Ах, какая это была головокружительная и лихая история! Дядя Лева заключил с рязанским колхозом трудовое соглашение на сборку из колхозных материалов грузовика. Председатель колхоза вместо запчастей, которых у него не было, дал дяде Леве спирт, свиное сало, полбочки смородинового варенья и десять мешков картошки. С этим бесценным добром дядя Лева ходил по учреждениям и раздавал его в виде взяток, за что голодные начальники разрешили продать колхозу старый автомобильный мотор от «студебеккера», раму от «шевроле» со свалки и резину от трехтонки «ЗиС-5».

Я помню, как холодным зимним вечером дядя Лева, Поздняков и Остапов привезли и сгрузили в наш сарай длиннющую ржавую железину — раму. «Что это?» — спросила я удивленно. — «Это, детонька, тебе новое пальтишко, и мне сапоги, и тете — меховая шапка. Это — машина, это грузовик „шевроле“! — сказал весело дядя Лева, и я решила, что он шутит. Ничто в этой мертвой железяке не напоминало машину.

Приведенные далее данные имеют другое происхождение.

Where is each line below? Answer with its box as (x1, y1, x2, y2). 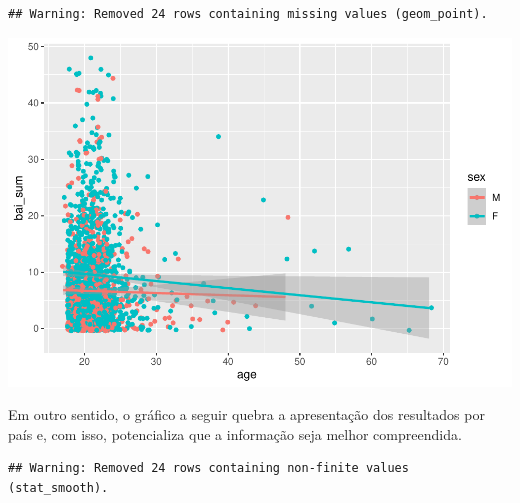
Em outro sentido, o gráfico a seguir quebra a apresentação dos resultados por (8, 404, 485, 425)
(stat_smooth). (8, 480, 109, 495)
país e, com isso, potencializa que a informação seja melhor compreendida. (8, 423, 462, 444)
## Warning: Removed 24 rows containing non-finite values (8, 461, 409, 476)
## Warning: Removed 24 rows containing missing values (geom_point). (8, 7, 488, 21)
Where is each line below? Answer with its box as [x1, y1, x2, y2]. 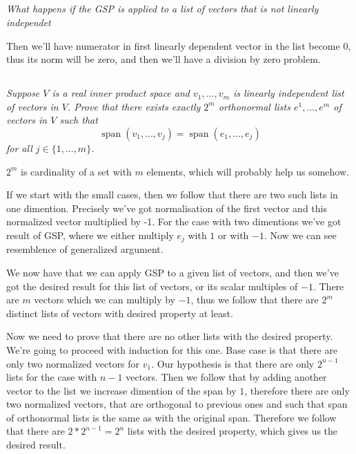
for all [6, 140, 32, 155]
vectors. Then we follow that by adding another [126, 370, 327, 384]
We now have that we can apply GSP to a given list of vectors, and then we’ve [6, 265, 339, 279]
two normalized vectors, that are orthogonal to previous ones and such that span [6, 397, 348, 411]
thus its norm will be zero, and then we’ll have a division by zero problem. [6, 52, 321, 66]
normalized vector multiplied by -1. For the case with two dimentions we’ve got [6, 214, 342, 229]
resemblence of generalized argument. [6, 242, 164, 256]
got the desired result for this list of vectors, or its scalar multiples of [6, 278, 298, 293]
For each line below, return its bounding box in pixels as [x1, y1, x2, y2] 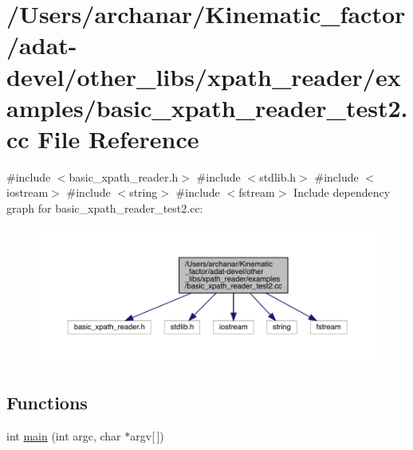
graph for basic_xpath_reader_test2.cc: [6, 200, 203, 217]
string [129, 184, 158, 201]
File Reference [37, 122, 199, 155]
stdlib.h [259, 168, 297, 185]
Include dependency [293, 184, 391, 201]
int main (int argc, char [6, 428, 121, 444]
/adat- [6, 29, 77, 61]
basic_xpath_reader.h [69, 168, 179, 185]
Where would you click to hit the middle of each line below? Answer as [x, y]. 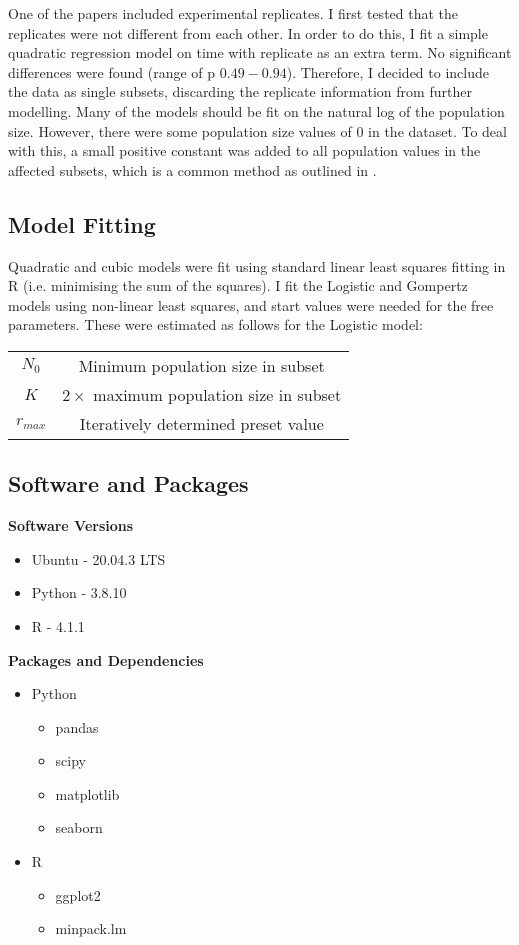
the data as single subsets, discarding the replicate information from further [240, 91]
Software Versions [71, 525]
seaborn [79, 827]
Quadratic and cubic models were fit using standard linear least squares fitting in [257, 265]
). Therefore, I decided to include [387, 71]
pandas [77, 726]
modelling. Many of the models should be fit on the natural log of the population [256, 110]
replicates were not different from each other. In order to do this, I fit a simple [248, 32]
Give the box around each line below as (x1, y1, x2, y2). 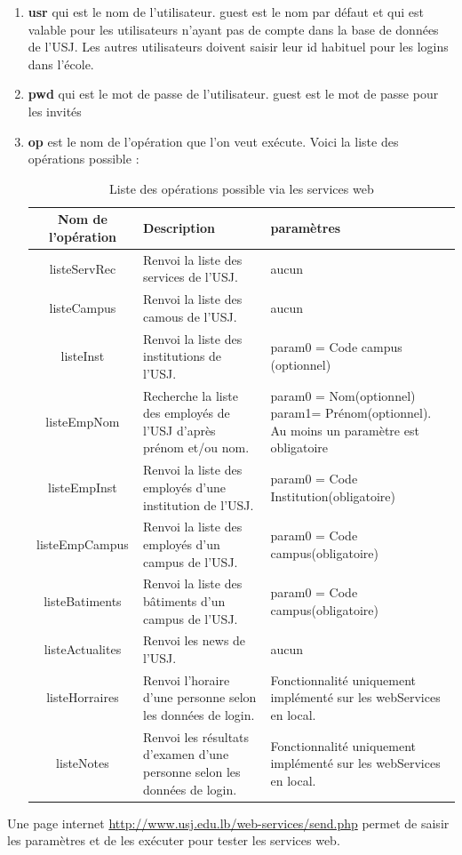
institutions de (143, 347, 222, 365)
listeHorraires (46, 688, 119, 707)
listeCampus (49, 299, 116, 317)
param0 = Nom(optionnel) (270, 386, 416, 404)
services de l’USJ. (143, 268, 238, 286)
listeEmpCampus (36, 534, 129, 553)
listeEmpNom (45, 412, 120, 431)
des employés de (143, 404, 230, 422)
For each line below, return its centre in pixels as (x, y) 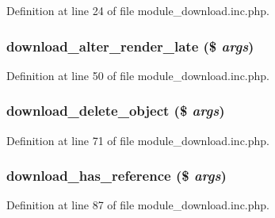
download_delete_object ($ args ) (116, 111)
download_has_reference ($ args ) (116, 176)
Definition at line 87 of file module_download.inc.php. (138, 205)
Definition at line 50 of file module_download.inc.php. (138, 75)
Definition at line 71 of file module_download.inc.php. (138, 140)
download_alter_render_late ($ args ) (130, 46)
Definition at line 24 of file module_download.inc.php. (138, 10)
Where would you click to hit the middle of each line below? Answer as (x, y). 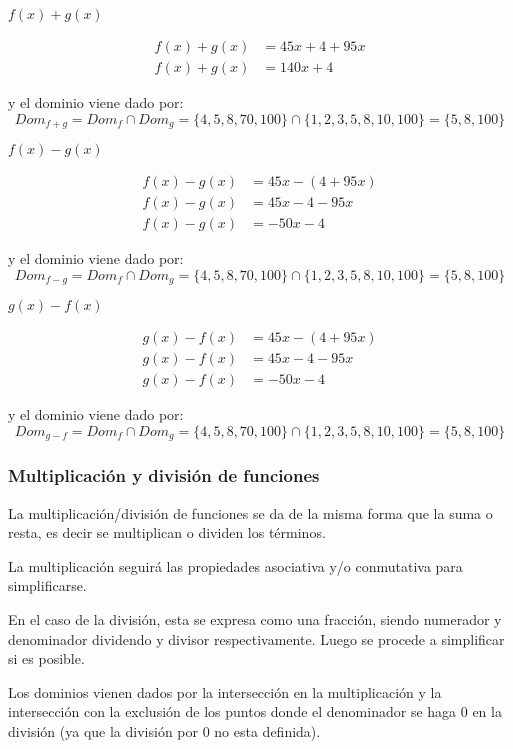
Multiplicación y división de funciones (164, 475)
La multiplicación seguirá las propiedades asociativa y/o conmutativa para (235, 565)
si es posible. (46, 658)
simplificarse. (47, 585)
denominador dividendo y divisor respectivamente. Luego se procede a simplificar (256, 638)
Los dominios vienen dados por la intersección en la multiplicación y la (225, 691)
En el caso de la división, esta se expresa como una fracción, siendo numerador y (255, 618)
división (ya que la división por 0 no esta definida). (164, 730)
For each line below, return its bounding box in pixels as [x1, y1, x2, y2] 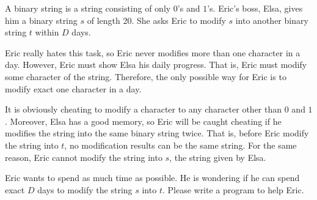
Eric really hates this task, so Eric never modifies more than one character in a [5, 46, 301, 59]
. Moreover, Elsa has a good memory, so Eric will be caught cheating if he [5, 114, 282, 127]
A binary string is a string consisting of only [5, 2, 171, 14]
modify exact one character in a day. [5, 82, 142, 95]
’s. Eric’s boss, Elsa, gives [207, 2, 303, 14]
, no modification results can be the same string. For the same [64, 138, 297, 151]
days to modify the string [37, 183, 133, 196]
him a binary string [5, 13, 78, 26]
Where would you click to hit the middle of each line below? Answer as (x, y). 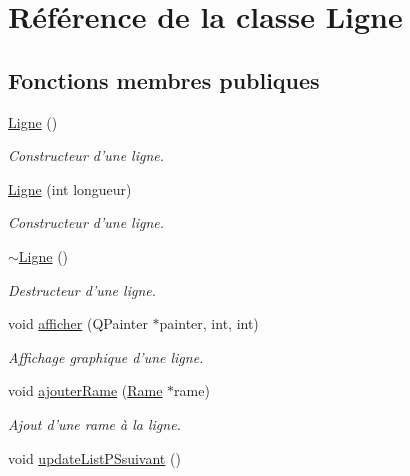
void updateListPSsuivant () (94, 457)
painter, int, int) (209, 323)
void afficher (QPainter (78, 323)
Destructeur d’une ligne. (82, 289)
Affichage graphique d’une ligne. (106, 356)
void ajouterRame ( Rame (85, 390)
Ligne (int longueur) (70, 188)
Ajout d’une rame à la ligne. (94, 423)
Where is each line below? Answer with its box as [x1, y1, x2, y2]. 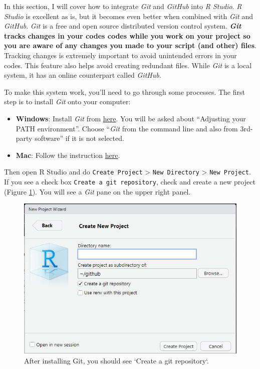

А они ее поставили на большие козлы, притащили откуда-то автоген и раздули маленький кузнечный горн. Из-за оврага прикатили на бревнах проржавевшую, брошенную, всю мятую кабину от грузовика.

Я смотрела часами, как они работают. Сейчас так не работает никто.

Остапов выбивал молотком, который он называл киянка, вмятины на кабине, отдирал железной щеткой ржавчину и краску до белого блестящего металла, приваривал ювелирным швом стальные заплатки, лудил и затирал в струе пламени жидкий бегучий припой, сшивал разрывы, и незаметно возвращалась к кабине ее былая плавная округлость, исчезала ржавая грязная заброшенность хорошей вещи, выкинутой равнодушными ленивыми руками.